In this section, we propose the use of i* based on CPMM through mappings shown in Table 6 and through a set of accompanying guidelines. Relevant to this study, an i* SDM (Strategic Dependency Model) diagram is used to model all actors (student segments, the online education system, and the university) as well as their interdependencies (Fig. 5), while i* SRM (Strategic Rationale Models) diagrams are used to model internal actor’s interests and intentions (Figs. 5, 6). Table 5 presents intentional elements of i* used in the mappings of Table 6. Other elements of i* used are explained in line with the proposed guidelines.
Based on , where the mappings between e
3 business value model and i* goal framework are defined, we propose the mappings of our consumer-centric value meta-model CPMM, to i* as shown in Table 6.
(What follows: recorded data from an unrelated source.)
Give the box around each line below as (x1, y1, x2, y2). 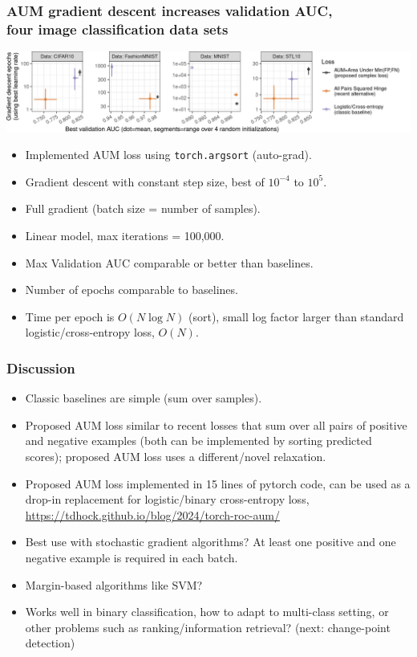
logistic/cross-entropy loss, (25, 324, 155, 341)
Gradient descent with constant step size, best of (25, 173, 265, 190)
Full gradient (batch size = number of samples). (25, 200, 261, 217)
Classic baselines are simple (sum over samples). (25, 390, 262, 406)
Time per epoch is (25, 308, 115, 324)
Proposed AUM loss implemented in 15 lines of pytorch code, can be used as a (25, 475, 411, 492)
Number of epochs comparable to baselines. (25, 281, 238, 298)
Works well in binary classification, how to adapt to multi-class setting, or (25, 603, 389, 620)
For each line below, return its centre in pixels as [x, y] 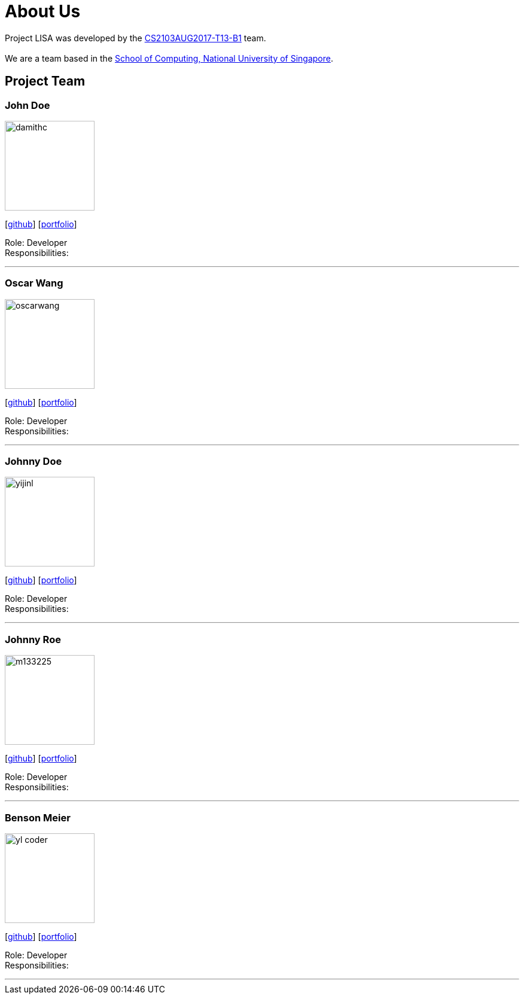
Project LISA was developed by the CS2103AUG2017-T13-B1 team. [135, 38]
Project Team [45, 81]
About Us [43, 11]
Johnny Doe [33, 462]
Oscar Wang [34, 283]
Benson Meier [38, 817]
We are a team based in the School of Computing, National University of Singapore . [169, 58]
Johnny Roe [33, 639]

The aforementioned mappings have been applied within the scope of our empirical study to build i* SDM diagram in Fig. 4 and i* SRM diagrams presented in Figs. 5 and 6.
For the SRM diagram, we present two parts of the complete diagram where the top basic values of each segment are elaborated. Top values are identified through the numbers used to annotate beliefs of agents: Universalism for non-master’s students and Self-determination for master’s students. These numbers are used to carry the priority of weight of the segments’ basic values as this is derived from CPMM and the results of our empirical study on these segments. Therefore, the SRM diagrams are focused on the corresponding consumer values of these top two basic values, based on the mappings of Table 6.
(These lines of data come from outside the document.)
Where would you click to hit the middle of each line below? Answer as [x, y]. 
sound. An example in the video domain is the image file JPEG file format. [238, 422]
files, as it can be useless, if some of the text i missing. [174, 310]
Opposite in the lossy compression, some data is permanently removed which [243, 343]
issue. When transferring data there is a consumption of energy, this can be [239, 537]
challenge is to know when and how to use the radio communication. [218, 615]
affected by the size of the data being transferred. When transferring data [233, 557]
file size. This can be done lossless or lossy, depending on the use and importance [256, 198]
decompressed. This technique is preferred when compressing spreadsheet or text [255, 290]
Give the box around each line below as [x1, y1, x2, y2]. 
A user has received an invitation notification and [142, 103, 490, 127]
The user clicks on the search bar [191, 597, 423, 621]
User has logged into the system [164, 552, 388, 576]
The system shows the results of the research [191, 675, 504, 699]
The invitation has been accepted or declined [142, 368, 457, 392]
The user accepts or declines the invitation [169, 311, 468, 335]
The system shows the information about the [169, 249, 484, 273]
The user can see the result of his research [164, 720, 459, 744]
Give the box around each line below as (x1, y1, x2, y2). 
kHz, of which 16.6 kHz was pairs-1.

The corresponding consumer value for Universalism is Ethics, and thus one SRM diagram is focused on the soft-goal dependency “Ethics be Satisfied” (Fig. 5). The corresponding consumer value for Self-determination is Play, and thus the other SRM diagram is focused on the soft-goal dependency “Play be Satisfied” (presented in Fig. 6). Also, the SRM diagrams contain intentions for the core (domain) functionality of the online education system derived from the real-life setting of our example. These are exemplified with the goals “Online Examination be Supported,” “Course Material be Available,” and “Communication between Participants be Supported” (Figs. 5, 6). To distinguish which intentional elements are expressed by which segment we are following a consistent coloring scheme in the SRM diagrams. Darkly shaded elements express Non-Master students, lightly shaded elements express Master students, and non-shaded elements are those commonly expressed by both segments.
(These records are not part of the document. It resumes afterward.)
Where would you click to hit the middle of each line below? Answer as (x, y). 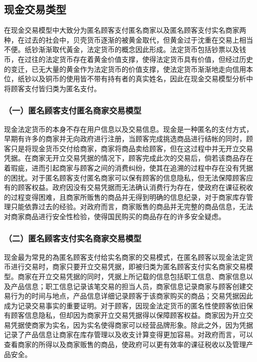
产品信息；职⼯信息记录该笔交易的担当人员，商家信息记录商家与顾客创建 (128, 286)
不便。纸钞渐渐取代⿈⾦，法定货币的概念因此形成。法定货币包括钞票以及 (122, 49)
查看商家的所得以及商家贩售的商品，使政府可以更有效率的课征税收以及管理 (125, 344)
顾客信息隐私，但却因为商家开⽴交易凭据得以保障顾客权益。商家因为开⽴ (128, 315)
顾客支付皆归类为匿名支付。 (56, 88)
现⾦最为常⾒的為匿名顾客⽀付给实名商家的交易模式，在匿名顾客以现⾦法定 (125, 257)
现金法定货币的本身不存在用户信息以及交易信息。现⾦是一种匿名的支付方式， (128, 129)
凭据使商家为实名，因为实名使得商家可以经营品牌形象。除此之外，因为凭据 (132, 325)
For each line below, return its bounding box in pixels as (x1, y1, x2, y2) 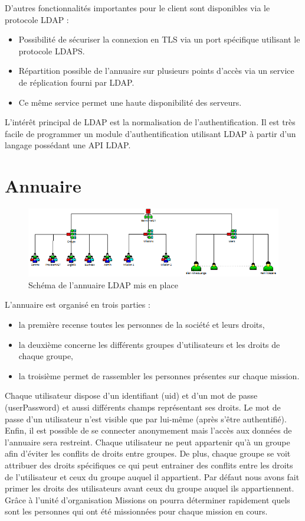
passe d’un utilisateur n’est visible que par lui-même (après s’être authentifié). (5, 412, 287, 425)
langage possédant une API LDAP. (5, 139, 131, 151)
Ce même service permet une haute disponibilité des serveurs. (18, 96, 242, 108)
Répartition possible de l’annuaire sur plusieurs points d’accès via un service (18, 64, 294, 77)
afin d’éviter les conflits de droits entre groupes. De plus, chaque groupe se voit (5, 447, 291, 460)
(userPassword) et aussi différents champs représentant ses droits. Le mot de (5, 401, 281, 413)
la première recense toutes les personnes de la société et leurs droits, (18, 318, 265, 331)
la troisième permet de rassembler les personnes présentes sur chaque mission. (18, 369, 300, 382)
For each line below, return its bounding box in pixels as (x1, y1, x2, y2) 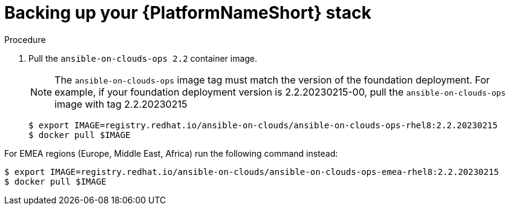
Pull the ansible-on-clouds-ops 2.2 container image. (28, 53, 258, 64)
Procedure (4, 34, 46, 45)
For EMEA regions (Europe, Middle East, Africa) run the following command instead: (4, 148, 338, 159)
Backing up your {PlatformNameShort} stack (4, 2, 371, 23)
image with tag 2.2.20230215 (54, 97, 188, 110)

Within each agent, the belief Universalism is associated with the soft-goal “Ethics be Satisfied” (Fig. 4) and the belief Self-determination is associated with the Soft-Goal “Play be Satisfied” (Fig. 5). Within the online education system, actor each soft-goal coming from the soft-goal dependency expresses the students’ consumer value needed to be satisfied by the online education system. Therefore, the qualitative measures of CPMM are used to elaborate how these consumer soft-goals should be satisfied through other soft-goals and goals. Tasks and resources are omitted, as they are too specific to capture the intentionality needed to satisfied the consumer value soft-goals.
Guideline 1: Use answers to leading questions for each of the consumer values to identify intentions and preferences. Leading questions for each consumer value make use of examples for value archetype (e.g., fun for Play: How would you find fun in using an online education system?). Answers to such leading questions provide intentions and preferences, which can be expressed through goals and/or soft-goals affecting consumer value, and can be further elaborated.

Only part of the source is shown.